Выбрать главу

Рэй захотел написать здесь пейзаж. Он расположился посреди высушенного летним жаром поля, покрытого колкой соломой, и принялся делать наброски.

— С твоего позволения я не буду сегодня позировать, — сказала Паландора и устроилась рядом с ним, наблюдая за тем, как множатся линии на бумаге.

— Помнится, я обещал рассказать тебе, как изображают перспективу. Смотри. Это будет простая фронтальная перспектива. Перед нами раскинулось поле — кустарник, несколько валунов, дальше обрыв. За обрывом — синяя гладь, переходящая в зелень по линии горизонта. Так вот, намечаем на листе горизонт посередине и фиксируем точку схода, в которую будут стекаться все линии рисунка, параллельные полю зрения наблюдателя. Дальние объекты прорисовываем более тонкими линиями, ближние — толще, чтобы они казались весомее. Ну и, конечно, изображаем ближние объекты крупнее дальних. А потом забываем всё, что я сказал, и рисуем так, как велит сердце. Как видим перед собой — причём не только глазами. Мне очень понравилось, как ты недавно говорила о тиани. Я их, конечно, ни разу не видел и уже не ребёнок, чтобы поверить в их существование, но когда я рисую, я понимаю, что значит «видеть сердцем». Когда рисунок — это не просто копия того пейзажа, что лежит перед тобой, но отражение определённого состояния этого места таким, каким оно никогда раньше не было и вряд ли когда-нибудь будет ещё. В моменте «здесь и сейчас». Это — попытка увидеть скрытое глазу стороннего наблюдателя и запечатлеть его на бумаге. Как, например, вон тот узор облаков — кажется, они напоминают портрет женщины в широком капюшоне. Один глаз у неё темнее другого, нос пуговкой. Левая половина лица полна плавных изгибов, причёска лежит волной, а справа — топорщится во все стороны. И фон, на фон посмотри, какие слева от неё облака пышные и кудрявые, а справа разрозненные и рваные.

Паландора смотрела, куда указывал Рэй, но не видела никакой женщины. Центральное облако казалось ей, скорее, похожим на человека в тёмной накидке, за которым слева бежало стадо баранов, а справа от него разлетались острокрылые птицы. Но девушка признала, что вариант Рэя был куда поэтичнее.

— А ещё, — добавил он, — эта женщина немного напоминает тебя в тот вечер после ярмарки, когда мы встретились с тобой в Астуре. Кстати, об этом. Я понимаю, что мой вопрос может показаться бестактным и ты вправе на него не отвечать, просто за последние дни мы очень сдружились, а меня по-прежнему снедает любопытство…

— Ну же, продолжай — попросила девушка, когда он запнулся.

— Паландора, что именно приключилось с тобой, что вынудило тебя прийти в трактир в таком виде?

Паландора замялась. Ей очень хотелось ответить на этот вопрос, правда. Но это было невозможно.

— Знаешь, Рэй, это в самом деле бестактно! — ответила она. — Но тебе я как другу прощу такую любознательность.

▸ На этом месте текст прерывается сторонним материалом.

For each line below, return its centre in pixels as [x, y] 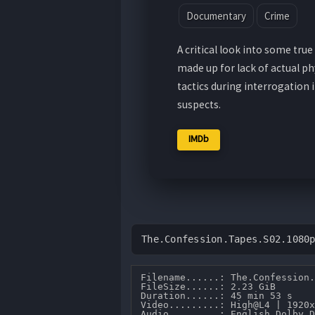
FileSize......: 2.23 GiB [211, 286]
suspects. [199, 104]
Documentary [216, 15]
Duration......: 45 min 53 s [220, 295]
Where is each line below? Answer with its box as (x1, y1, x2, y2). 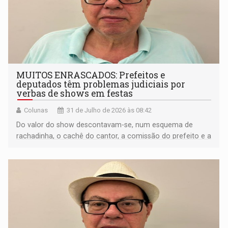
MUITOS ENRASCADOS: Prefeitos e (16, 69, 165, 81)
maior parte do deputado (16, 143, 100, 152)
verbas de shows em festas (16, 88, 133, 100)
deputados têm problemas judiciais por (16, 78, 186, 91)
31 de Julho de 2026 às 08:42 (67, 106, 152, 115)
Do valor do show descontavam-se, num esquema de (16, 121, 193, 129)
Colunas (24, 106, 48, 115)
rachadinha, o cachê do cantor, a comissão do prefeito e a (16, 132, 212, 140)
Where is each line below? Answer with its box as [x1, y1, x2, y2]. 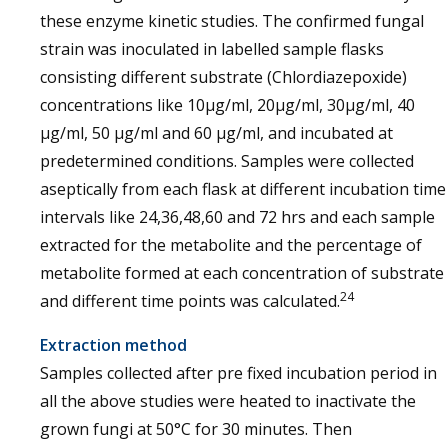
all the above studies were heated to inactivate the [40, 390, 416, 412]
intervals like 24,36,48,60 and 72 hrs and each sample [40, 206, 435, 228]
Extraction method [40, 334, 187, 356]
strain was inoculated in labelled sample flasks [40, 38, 384, 60]
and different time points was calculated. [40, 290, 340, 312]
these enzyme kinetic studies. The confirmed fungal [40, 10, 424, 32]
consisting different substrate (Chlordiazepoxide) [40, 66, 407, 88]
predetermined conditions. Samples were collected [40, 150, 414, 172]
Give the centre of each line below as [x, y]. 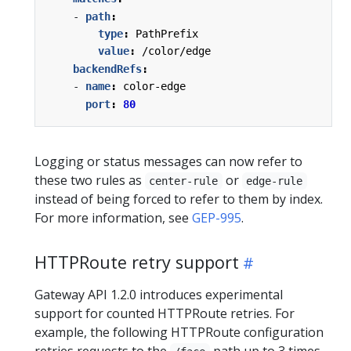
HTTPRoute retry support [137, 262]
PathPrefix [167, 34]
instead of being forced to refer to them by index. [179, 199]
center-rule [184, 181]
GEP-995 [217, 217]
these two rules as [90, 180]
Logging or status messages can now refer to [168, 161]
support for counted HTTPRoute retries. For [165, 313]
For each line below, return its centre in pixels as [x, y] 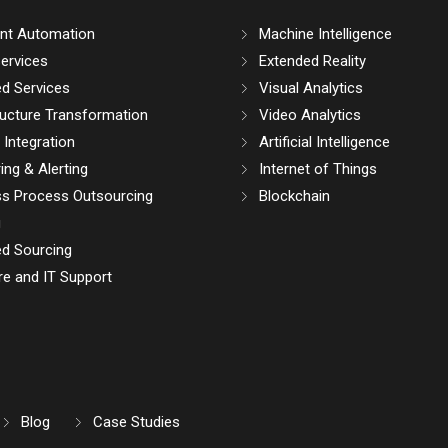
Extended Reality [312, 61]
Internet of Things [317, 169]
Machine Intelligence [325, 34]
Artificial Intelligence [324, 142]
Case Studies [136, 422]
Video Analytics [309, 115]
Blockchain [294, 196]
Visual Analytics [310, 88]
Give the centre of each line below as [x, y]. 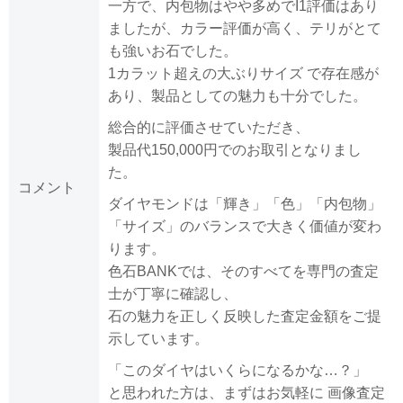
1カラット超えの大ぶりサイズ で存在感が [243, 74]
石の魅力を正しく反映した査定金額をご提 [245, 317]
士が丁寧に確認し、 [173, 294]
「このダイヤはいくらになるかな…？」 [237, 371]
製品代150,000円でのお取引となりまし [235, 150]
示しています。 [158, 339]
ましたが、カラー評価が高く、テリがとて [245, 29]
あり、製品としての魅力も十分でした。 [237, 96]
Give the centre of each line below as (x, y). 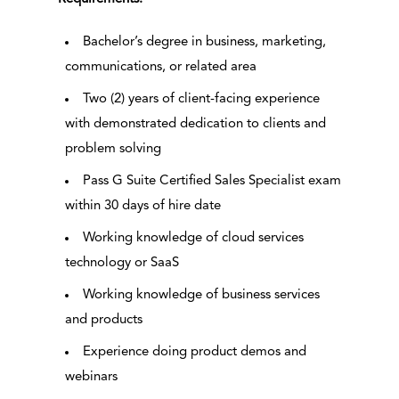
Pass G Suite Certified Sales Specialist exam (212, 182)
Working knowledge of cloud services (193, 239)
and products (103, 321)
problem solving (113, 150)
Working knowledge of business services (201, 296)
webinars (91, 378)
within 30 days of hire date (142, 207)
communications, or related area (160, 68)
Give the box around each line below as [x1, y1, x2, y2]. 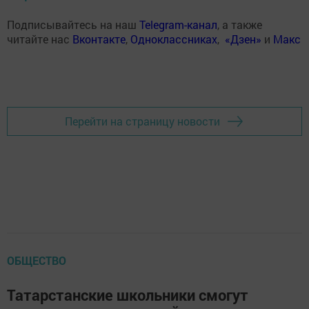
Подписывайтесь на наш [7, 17, 139, 32]
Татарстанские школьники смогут [7, 284, 248, 305]
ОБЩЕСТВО [7, 252, 66, 268]
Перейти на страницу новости [65, 114, 220, 129]
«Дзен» [225, 31, 261, 46]
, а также [217, 17, 262, 32]
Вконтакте [72, 31, 126, 46]
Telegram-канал [139, 17, 217, 32]
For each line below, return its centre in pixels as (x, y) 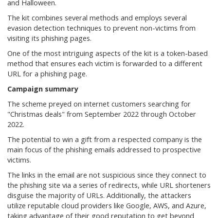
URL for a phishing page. (47, 74)
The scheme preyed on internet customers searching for (99, 104)
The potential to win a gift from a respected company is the (105, 139)
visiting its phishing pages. (49, 38)
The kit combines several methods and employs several (97, 18)
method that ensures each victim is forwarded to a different (105, 64)
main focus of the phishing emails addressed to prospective (104, 150)
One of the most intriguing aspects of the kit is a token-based (108, 53)
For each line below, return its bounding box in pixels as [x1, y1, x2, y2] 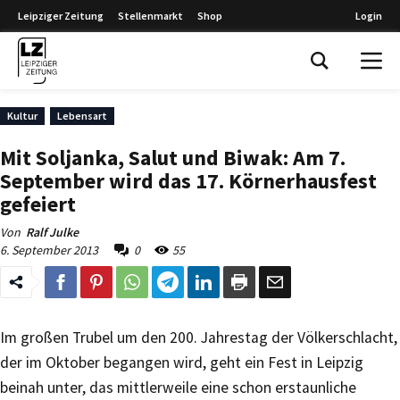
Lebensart [57, 109, 107, 122]
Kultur [7, 109, 37, 122]
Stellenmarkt [118, 9, 183, 22]
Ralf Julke [26, 224, 79, 240]
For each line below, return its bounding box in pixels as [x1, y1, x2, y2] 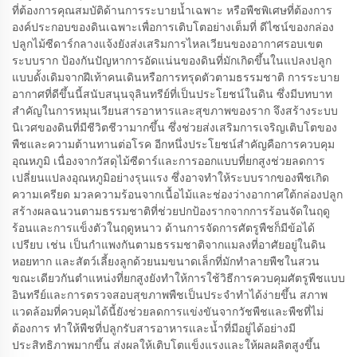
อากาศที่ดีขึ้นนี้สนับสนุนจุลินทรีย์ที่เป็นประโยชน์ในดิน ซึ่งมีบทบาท [12, 86, 332, 101]
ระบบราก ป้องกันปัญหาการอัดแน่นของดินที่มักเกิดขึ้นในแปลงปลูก [12, 53, 331, 68]
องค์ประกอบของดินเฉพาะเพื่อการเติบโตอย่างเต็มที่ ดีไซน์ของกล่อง [12, 19, 334, 34]
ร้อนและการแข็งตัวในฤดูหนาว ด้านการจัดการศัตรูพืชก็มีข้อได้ [12, 220, 315, 235]
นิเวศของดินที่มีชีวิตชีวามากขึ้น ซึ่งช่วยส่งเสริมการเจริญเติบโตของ [12, 120, 337, 135]
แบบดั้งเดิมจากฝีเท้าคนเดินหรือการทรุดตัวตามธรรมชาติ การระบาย [12, 69, 339, 84]
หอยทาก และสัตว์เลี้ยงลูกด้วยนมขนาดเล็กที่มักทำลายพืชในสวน [12, 253, 320, 269]
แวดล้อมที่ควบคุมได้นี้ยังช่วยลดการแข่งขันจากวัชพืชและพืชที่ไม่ [12, 304, 324, 319]
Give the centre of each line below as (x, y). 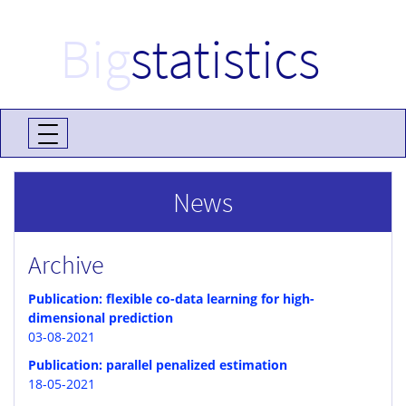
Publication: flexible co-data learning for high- (171, 299)
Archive (66, 265)
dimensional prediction (101, 318)
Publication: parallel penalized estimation (158, 365)
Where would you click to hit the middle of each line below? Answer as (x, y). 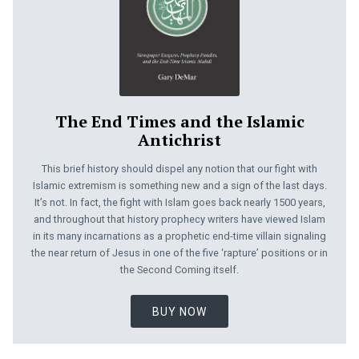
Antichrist (179, 140)
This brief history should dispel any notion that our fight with (179, 168)
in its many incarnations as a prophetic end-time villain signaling (179, 236)
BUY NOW (179, 311)
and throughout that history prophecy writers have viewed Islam (179, 219)
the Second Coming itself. (179, 269)
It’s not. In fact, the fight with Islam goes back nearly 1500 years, (179, 202)
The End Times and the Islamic (179, 122)
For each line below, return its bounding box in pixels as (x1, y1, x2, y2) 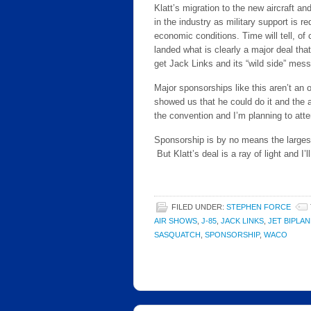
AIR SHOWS (154, 217, 197, 225)
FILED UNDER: (171, 203, 226, 211)
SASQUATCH (154, 230, 201, 239)
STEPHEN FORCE (226, 203, 291, 211)
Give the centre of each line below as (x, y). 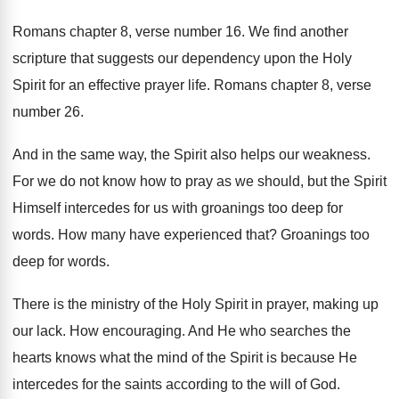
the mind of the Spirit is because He (245, 358)
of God (316, 384)
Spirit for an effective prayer (98, 85)
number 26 (46, 112)
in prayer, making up (315, 304)
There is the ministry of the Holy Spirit (130, 304)
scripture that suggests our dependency (136, 58)
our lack (37, 331)

Это очень долгая история, и когда-нибудь, надеюсь, я смогу тебе её рассказать. Но не раньше, чем прочитаю твою легендарную поэму! — добавила она со смехом. — Пусть это будет для тебя дополнительным стимулом.

«К этому времени, — решила она, — я либо придумаю альтернативную версию, либо мы станем настолько близки, что я смогу рассказать ему обо всём».

Рэй загрустил.

— Это займёт время, — сказал он, растирая подушечкой пальца след карандаша на рисунке. — Много времени. Когда хочешь всё сделать правильно, требуется не спешить.

Он наскоро набросал на бумаге линии облаков, пока в небе их не сменили другие, и вновь принялся затенять эскиз.

— У тебя разный подход к поэзии и живописи, — заметила Паландора. — Не оттого ли второе удаётся тебе куда легче первого?

— Что ты имеешь в виду? — спросил Рэй, не отвлекаясь от рисунка.

— Когда ты пишешь с натуры, ты не задумываешься, а просто действуешь. Не стремишься всё сделать правильно. Ты же сам сказал, что сначала намечаешь перспективу, а потом откидываешь это за ненадобностью и рисуешь как получится.

— Это была шутка, — возразил он. — Но, вообще, в твоих словах что-то есть. Просто в живописи всё, что тебе нужно, уже имеется перед глазами. Ты копируешь то, что видишь — добавляя кое-что от себя. А в поэзии и, должно быть, в музыке, все образы приходится брать из головы — и то, как они выглядят в твоём воображении, не всегда совпадает с тем, что получается на бумаге. Музыка вообще чрезмерно абстрактна. Ею можно передать любую эмоцию, но требуется предельная точность: один неверный аккорд способен изменить настрой всего произведения.